Source data
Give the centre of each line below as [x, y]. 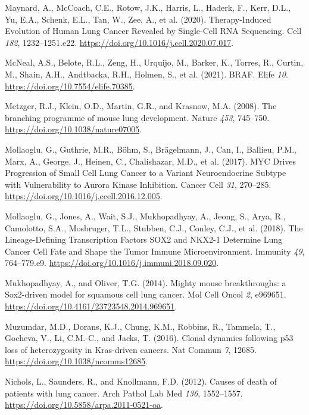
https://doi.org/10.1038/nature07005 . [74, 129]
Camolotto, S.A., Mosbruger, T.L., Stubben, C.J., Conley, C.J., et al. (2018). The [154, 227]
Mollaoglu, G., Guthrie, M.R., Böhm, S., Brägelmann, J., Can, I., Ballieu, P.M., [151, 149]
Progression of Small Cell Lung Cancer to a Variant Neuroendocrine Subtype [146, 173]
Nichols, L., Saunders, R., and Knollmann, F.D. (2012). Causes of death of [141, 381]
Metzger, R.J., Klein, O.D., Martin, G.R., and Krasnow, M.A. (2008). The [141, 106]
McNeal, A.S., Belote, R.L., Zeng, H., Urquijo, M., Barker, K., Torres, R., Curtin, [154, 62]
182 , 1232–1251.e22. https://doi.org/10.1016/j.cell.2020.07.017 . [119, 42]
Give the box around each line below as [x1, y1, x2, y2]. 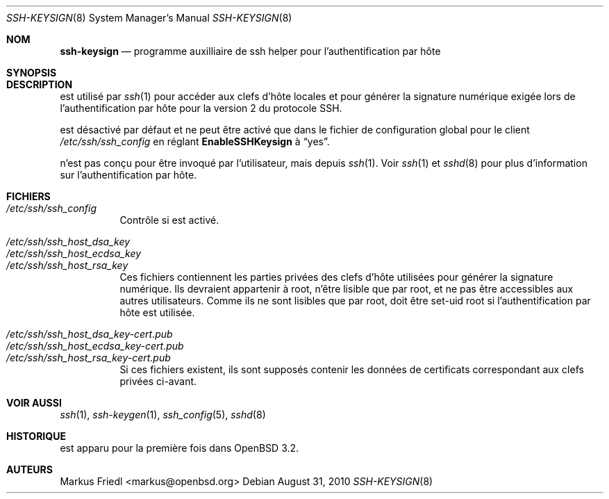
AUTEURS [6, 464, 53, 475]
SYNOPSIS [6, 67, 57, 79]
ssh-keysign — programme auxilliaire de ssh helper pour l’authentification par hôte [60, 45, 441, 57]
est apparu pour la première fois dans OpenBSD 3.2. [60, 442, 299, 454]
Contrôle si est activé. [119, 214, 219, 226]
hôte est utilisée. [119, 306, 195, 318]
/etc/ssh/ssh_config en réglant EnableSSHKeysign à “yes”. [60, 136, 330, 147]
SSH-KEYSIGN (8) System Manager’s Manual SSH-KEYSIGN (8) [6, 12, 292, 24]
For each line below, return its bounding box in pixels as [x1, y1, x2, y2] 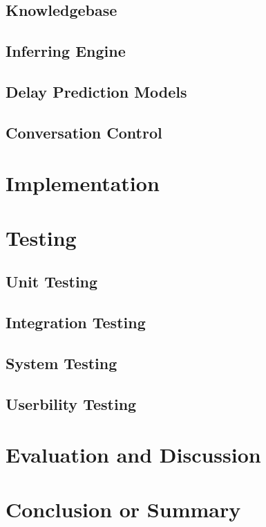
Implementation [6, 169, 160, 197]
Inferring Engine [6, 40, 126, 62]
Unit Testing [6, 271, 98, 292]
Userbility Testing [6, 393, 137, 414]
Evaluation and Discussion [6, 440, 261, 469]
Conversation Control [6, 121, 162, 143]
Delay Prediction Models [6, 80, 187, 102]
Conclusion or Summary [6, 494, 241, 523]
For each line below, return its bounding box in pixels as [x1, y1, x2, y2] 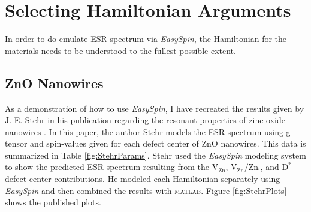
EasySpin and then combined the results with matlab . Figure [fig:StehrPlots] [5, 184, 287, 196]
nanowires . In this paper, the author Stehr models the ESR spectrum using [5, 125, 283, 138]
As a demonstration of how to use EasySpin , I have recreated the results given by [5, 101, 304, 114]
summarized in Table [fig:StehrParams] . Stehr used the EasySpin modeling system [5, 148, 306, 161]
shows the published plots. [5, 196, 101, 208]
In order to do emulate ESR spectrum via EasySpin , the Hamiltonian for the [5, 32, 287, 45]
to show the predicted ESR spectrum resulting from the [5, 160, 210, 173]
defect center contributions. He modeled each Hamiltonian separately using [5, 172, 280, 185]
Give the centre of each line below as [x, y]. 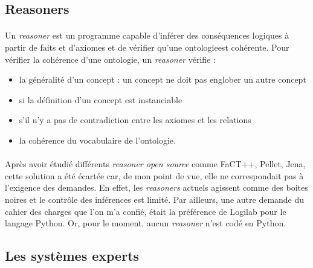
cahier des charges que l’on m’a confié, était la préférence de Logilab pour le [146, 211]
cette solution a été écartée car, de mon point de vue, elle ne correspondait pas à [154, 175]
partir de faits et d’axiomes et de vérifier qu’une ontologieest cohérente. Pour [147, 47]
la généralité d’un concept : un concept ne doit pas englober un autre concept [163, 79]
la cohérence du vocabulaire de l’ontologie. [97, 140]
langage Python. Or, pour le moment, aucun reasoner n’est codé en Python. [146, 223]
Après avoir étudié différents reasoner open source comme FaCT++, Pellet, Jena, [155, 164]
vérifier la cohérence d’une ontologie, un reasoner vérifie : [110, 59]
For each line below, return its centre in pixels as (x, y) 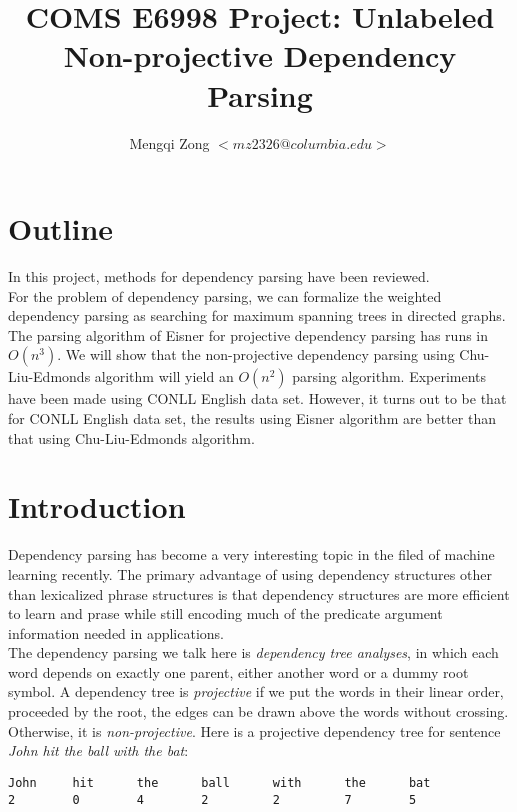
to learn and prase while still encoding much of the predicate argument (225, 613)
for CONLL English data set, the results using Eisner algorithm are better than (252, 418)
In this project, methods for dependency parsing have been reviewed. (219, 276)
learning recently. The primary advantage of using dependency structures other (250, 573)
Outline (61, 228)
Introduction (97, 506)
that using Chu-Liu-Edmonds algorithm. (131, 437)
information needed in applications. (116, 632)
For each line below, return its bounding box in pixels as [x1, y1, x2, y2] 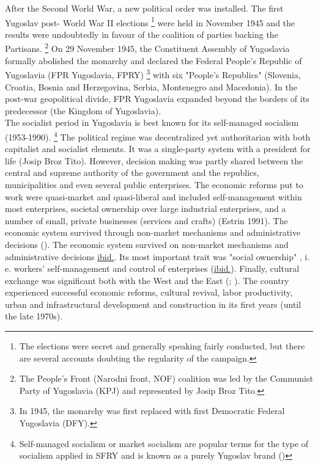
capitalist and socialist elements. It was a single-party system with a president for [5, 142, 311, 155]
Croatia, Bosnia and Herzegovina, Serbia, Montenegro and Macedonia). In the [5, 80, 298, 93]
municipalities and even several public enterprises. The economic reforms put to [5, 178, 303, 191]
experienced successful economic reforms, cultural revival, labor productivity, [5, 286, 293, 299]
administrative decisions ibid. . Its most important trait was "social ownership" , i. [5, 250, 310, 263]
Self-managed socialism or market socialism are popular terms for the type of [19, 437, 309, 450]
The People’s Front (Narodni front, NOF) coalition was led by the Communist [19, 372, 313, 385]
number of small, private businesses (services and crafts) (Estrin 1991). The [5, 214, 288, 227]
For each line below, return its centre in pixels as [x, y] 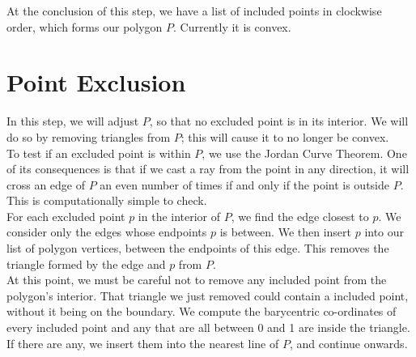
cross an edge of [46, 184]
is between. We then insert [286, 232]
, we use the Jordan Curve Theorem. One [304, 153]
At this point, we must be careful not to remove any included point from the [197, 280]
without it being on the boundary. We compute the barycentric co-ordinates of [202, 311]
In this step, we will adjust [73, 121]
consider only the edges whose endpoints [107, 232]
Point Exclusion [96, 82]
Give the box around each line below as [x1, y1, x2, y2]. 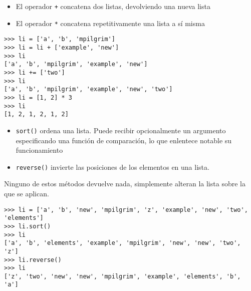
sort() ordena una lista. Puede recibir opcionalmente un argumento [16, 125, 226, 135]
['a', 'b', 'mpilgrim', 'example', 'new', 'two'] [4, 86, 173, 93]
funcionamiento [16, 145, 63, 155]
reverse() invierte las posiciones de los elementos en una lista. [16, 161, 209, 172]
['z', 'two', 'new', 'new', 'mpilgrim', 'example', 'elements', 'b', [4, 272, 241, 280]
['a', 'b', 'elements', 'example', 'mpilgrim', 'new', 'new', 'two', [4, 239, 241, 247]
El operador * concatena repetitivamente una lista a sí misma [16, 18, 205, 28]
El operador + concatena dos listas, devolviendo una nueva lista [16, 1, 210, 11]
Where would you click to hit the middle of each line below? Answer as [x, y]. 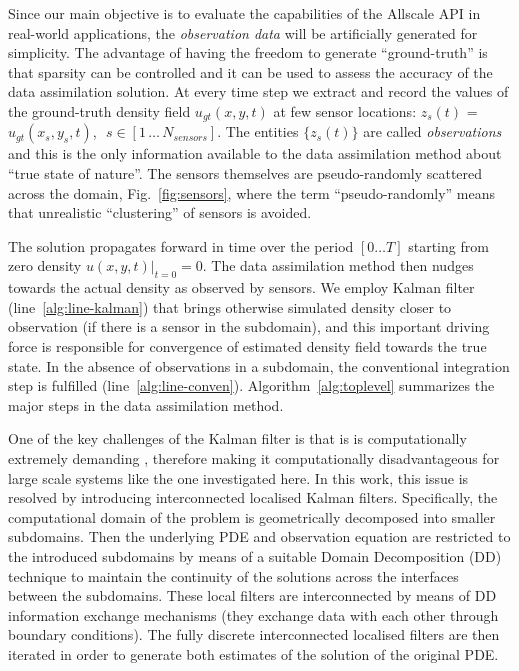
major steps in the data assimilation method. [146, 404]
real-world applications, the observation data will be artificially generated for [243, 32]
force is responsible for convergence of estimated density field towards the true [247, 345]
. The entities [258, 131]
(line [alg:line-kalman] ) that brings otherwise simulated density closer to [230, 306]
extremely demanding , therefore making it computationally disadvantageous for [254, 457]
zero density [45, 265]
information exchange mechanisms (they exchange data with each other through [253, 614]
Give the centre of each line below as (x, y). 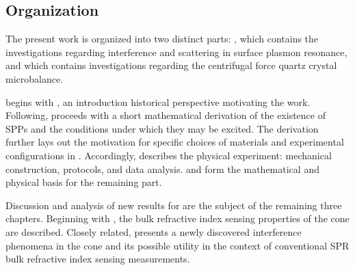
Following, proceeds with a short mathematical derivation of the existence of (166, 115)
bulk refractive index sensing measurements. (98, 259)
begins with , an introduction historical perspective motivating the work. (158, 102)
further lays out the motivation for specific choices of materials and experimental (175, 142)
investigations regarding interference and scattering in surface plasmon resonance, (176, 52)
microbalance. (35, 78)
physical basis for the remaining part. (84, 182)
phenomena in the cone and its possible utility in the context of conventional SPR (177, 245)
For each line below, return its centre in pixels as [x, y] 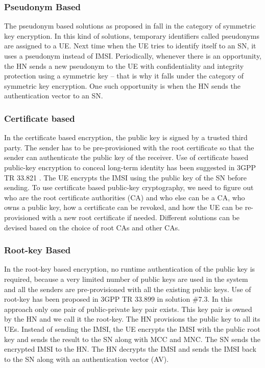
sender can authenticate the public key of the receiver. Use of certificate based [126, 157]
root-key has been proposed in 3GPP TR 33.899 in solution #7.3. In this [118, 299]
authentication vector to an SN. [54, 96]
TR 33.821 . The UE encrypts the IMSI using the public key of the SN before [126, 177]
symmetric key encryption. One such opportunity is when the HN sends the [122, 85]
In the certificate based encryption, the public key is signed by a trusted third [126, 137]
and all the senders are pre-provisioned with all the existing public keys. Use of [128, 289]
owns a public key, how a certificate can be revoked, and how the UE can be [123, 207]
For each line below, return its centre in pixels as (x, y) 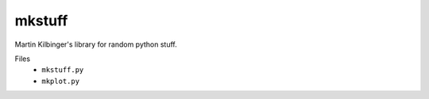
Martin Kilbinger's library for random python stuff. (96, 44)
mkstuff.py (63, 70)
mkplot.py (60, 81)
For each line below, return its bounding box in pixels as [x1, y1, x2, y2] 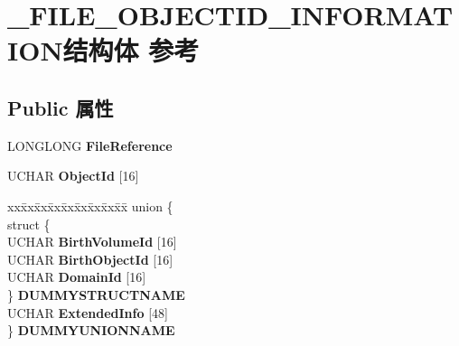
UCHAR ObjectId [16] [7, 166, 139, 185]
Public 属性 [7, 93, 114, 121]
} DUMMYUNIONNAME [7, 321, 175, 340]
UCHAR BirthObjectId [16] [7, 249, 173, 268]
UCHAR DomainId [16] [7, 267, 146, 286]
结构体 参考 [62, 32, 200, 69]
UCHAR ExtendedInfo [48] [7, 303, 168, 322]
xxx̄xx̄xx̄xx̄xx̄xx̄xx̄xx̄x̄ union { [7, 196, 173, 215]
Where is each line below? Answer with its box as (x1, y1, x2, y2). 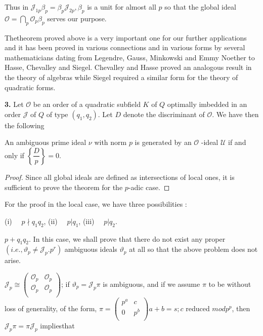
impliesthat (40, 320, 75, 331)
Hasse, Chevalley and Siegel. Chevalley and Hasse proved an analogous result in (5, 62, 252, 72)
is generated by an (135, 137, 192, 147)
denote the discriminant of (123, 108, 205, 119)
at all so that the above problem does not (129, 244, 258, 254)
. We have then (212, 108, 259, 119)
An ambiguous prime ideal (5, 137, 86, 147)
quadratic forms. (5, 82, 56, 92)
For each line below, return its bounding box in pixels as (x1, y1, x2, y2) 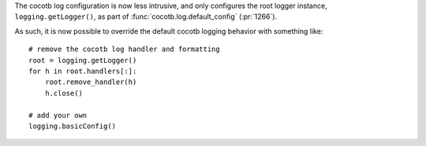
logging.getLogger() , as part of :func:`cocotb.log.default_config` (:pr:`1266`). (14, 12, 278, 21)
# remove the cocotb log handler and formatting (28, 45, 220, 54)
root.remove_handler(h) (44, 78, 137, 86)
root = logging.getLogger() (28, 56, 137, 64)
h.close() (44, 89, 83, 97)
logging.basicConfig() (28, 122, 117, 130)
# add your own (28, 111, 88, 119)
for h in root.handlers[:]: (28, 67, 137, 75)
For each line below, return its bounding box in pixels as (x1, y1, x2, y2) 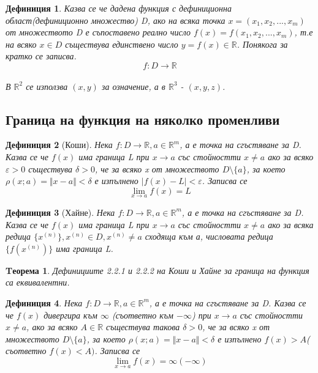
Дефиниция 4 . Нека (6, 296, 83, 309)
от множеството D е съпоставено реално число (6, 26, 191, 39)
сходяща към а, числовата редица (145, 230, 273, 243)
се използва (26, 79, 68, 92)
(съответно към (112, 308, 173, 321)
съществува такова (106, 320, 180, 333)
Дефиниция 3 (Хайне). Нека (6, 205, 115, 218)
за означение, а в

* **Work item**
To complete this exercise, transcribe exactly the lines above from the one that holds "TR 33.821 ." through the one that holds "is generated by an (135, 137, 192, 147)". Pictures stay out.

* **Finished task**
TR 33.821 . The UE encrypts the IMSI using the public key of the SN before [126, 177]
symmetric key encryption. One such opportunity is when the HN sends the [122, 85]
In the certificate based encryption, the public key is signed by a trusted third [126, 137]
and all the senders are pre-provisioned with all the existing public keys. Use of [128, 289]
owns a public key, how a certificate can be revoked, and how the UE can be [123, 207]
For each line below, return its centre in pixels as (x, y) 
Martin Kilbinger's library for random python stuff. (96, 44)
mkstuff.py (63, 70)
mkplot.py (60, 81)
For each line below, return its bounding box in pixels as [x1, y1, x2, y2] 
UCHAR ObjectId [16] [7, 166, 139, 185]
Public 属性 [7, 93, 114, 121]
} DUMMYUNIONNAME [7, 321, 175, 340]
UCHAR BirthObjectId [16] [7, 249, 173, 268]
UCHAR DomainId [16] [7, 267, 146, 286]
结构体 参考 [62, 32, 200, 69]
UCHAR ExtendedInfo [48] [7, 303, 168, 322]
xxx̄xx̄xx̄xx̄xx̄xx̄xx̄xx̄x̄ union { [7, 196, 173, 215]
Where is each line below? Answer with its box as (x1, y1, x2, y2). 
impliesthat (40, 320, 75, 331)
Hasse, Chevalley and Siegel. Chevalley and Hasse proved an analogous result in (5, 62, 252, 72)
is generated by an (135, 137, 192, 147)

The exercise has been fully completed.